#vector search stopped working

14 messages · Page 1 of 1 (latest)

honest saddle
#

My code has not changed for a few weeks, and now the vector search method inside actions is no longer returning results when using the filter property.

#
  const results = await vectorStore.similaritySearch(args.query, 5, {
      filter: (q) =>
        q.eq(
          "metadata.chatbotId",
          args.chatbotId,
        ),
    });

The results are always empty, I triple made sure that metadata.chatbotId exists for the value I am passing, and again, my code has not changed, this used to work some time ago

#

this is using the langchain convex integration, also tried with vanilla vectorSearch and no luck

heavy lava
#

What version of convex are you on?

honest saddle
#

"convex": "^1.13.0",

heavy lava
#

What does your code using vanilla vector search look like? (if you feel comfortable sharing)

honest saddle
#
// convex/ai.ts

export const search = internalAction({
  args: {
    query: v.string(),
    chatbotId: v.id("chatbot"),
  },
  handler: async (ctx, args) => {
    const embeddings = await cohereClient.embed({
      texts: [args.query],
      model: DEFAULT_EMBEDDING_MODEL,
      inputType: "search_query",
    });
    const [vector] = embeddings.embeddings as number[][];

    const results = await ctx.vectorSearch("document", "byEmbeddings", {
      vector,
      filter: (q) => q.eq("metadata.chatbotId", args.chatbotId),
      limit: 5,
    });

    return results;
  },
});
#
// convex/schema.ts

export default defineSchema({
  document: defineTable({
    text: v.string(),
    embeddings: v.array(v.float64()),
    metadata: v.object({
      chatbotId: v.id("chatbot"),
    }),
  })
    .vectorIndex("byEmbeddings", {
      vectorField: "embeddings",
      filterFields: ["metadata.chatbotId"],
      dimensions: 1024,
    })
    .index("by_chatbot", ["metadata.chatbotId"])
})
#

when I remove the filter, it works, but of course I need that filter to only search based on a chatbot's resources

heavy lava
#

that's helpful to know! I'll try to repro and figure out why filtering is broken

wanton folio
#

I was able to reproduce. The issue seem related to fact we are filtering on a nested field (or at least I couldn't reproduce it without nesting). I am investigating to try to find a root cause. As a stop gap, if you remove the nesting, my bet is it will work, but not sure how viable it is.

honest saddle
#

It was working some time ago! My guess is that something changed recently

wanton folio
#

The bug is related to nested field. We are working on rolliing out a fix. The issue is a bit tricky because we always showed recently added results (within the last hour) but due to incorrectly handling the nesting, weren't showing historical results. Thus, when you test it might appear working, which I think led to the confusion (and the fact we didn't catch it).

wanton folio
#

We have fixed the issue and deployed a fix. Again, it only affected filtering on nested fields for data older than 1h. For historical data to become available, you should drop and readd the index. We will look into doing this automatically next week but easier to do that yourself for now.

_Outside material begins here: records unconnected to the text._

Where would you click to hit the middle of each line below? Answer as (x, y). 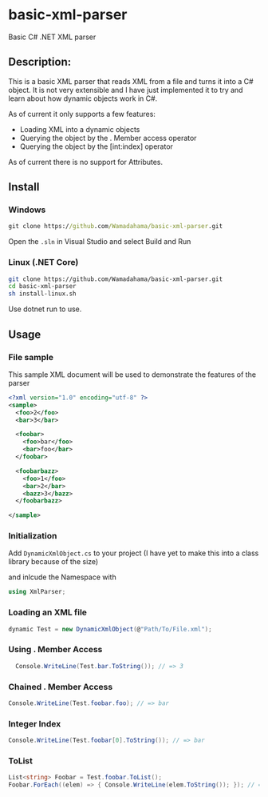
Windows (27, 210)
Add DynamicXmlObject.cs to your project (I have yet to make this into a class (134, 553)
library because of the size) (53, 562)
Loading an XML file (48, 612)
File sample (31, 357)
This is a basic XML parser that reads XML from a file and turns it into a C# (131, 81)
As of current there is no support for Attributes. (86, 162)
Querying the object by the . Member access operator (108, 138)

For example, you can remove the filter field from the index, deploy, and then add the field back. Alternatively, you could add another filter field like "text" and deploy ``filterFields: ["metadata.chatbotId", "text"],`. Adding the extra fields forces the index to rebuild. Later you can remove the "text" filter field again. Thanks for the report and sorry about the trouble!